Am 20. März 1974 landet also zunächst inoffiziell die erste "Sea King" in Kiel. Sie wiegt rund neun Tonnen, fliegt mit einer Höchstgeschwindigkeit von 250 Kilometern pro Stunde und hat eine maximale Flugzeit von fünfeinhalb Stunden. Damit ist sie damals der modernste Hubschrauber der Welt. Wie zuvor die "H 34" soll der Mehrzweck-Transporthubschrauber "Sea King Mk 41" vor allem Such- und Rettungseinsätze fliegen - auf See und an Land. Bis zu sechs Tragen oder 18 sitzende Passagiere kann der Hubschrauber neben der vierköpfigen Besatzung aufnehmen. 22 "Sea Kings" wurden Teil der Deutschen Marine und blieben bis zum Abzug des MFG 5 2012 in Kiel-Holtenau.

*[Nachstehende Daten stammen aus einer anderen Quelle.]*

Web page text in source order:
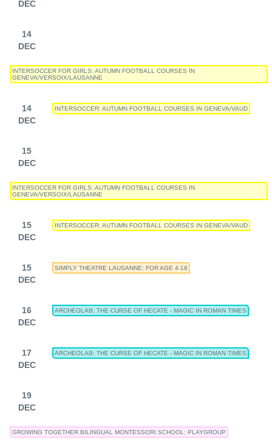
DEC
14
DEC
INTERSOCCER FOR GIRLS: AUTUMN FOOTBALL COURSES IN
GENEVA/VERSOIX/LAUSANNE
14
DEC
INTERSOCCER: AUTUMN FOOTBALL COURSES IN GENEVA/VAUD
15
DEC
INTERSOCCER FOR GIRLS: AUTUMN FOOTBALL COURSES IN
GENEVA/VERSOIX/LAUSANNE
15
DEC
INTERSOCCER: AUTUMN FOOTBALL COURSES IN GENEVA/VAUD
15
DEC
SIMPLY THEATRE LAUSANNE: FOR AGE 4-18
16
DEC
ARCHEOLAB: THE CURSE OF HECATE - MAGIC IN ROMAN TIMES
17
DEC
ARCHEOLAB: THE CURSE OF HECATE - MAGIC IN ROMAN TIMES
19
DEC
GROWING TOGETHER BILINGUAL MONTESSORI SCHOOL: PLAYGROUP
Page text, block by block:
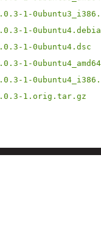
1-
1-
1-0ubuntu4.dsc
1-
1-
1.orig.tar.gz
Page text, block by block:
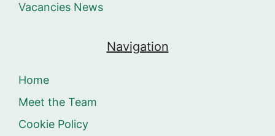
Vacancies News
Navigation
Home
Meet the Team
Cookie Policy
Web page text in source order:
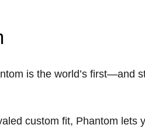
is the world’s first—and
custom fit, Phantom lets

"Wir hatten anfangs sogar eine Kaffeemaschine an Bord", erzählt Cramer. Die hätte dann aber aus hygienischen Gründen wieder rausgenommen werden müssen. Die Aschenbecher, für deren Einbau Cramer selbst gesorgt hat, wie er erzählt, gibt es aber immer noch.

Lebensretter in der Sturmflut 1976

In den 70er-Jahren stehen schon bald die ersten großen Einsätze für die "Sea Kings" an. Im Januar 1976 wütet Orkan "Capella" über Norddeutschland. Bis zu 17 Meter hoch schlagen die Wellen, brechen die Deiche und überfluten große Landstriche. Die "Sea Kings" kommen zum Einsatz, um vom Wasser eingeschlossene Menschen auszufliegen. In über 70 Flugstunden retten sie mehr als 45 Personen aus teilweise kritischen Lagen.

Geburtshilfe in der Schneekatastrophe 1978/79

Fast drei Jahre später versinkt der Norden im Schnee. Meterhoch türmen sich die weißen Massen, machen die Straßen unpassierbar und sorgen für Strom- und Telefonausfälle. 80 Gemeinden in Schleswig-Holstein werden von der Außenwelt abgeschnitten. Die "Sea Kings" versorgen die Eingeschlossenen aus der Luft, fliegen pausenlos Kranken- und Versorgungstransporte, bringen Lebensmittel, Windeln und Medikamente. "Man ahnt ja gar nicht, wieviele Frauen in Schleswig-Holstein gleichzeitig schwanger sind", erinnert sich Cramer an seine Einsätze während der Schneekatastrophe. Denn um sie zum Entbinden ins Krankenhaus zu bringen, werden auch die "Sea Kings" gerufen.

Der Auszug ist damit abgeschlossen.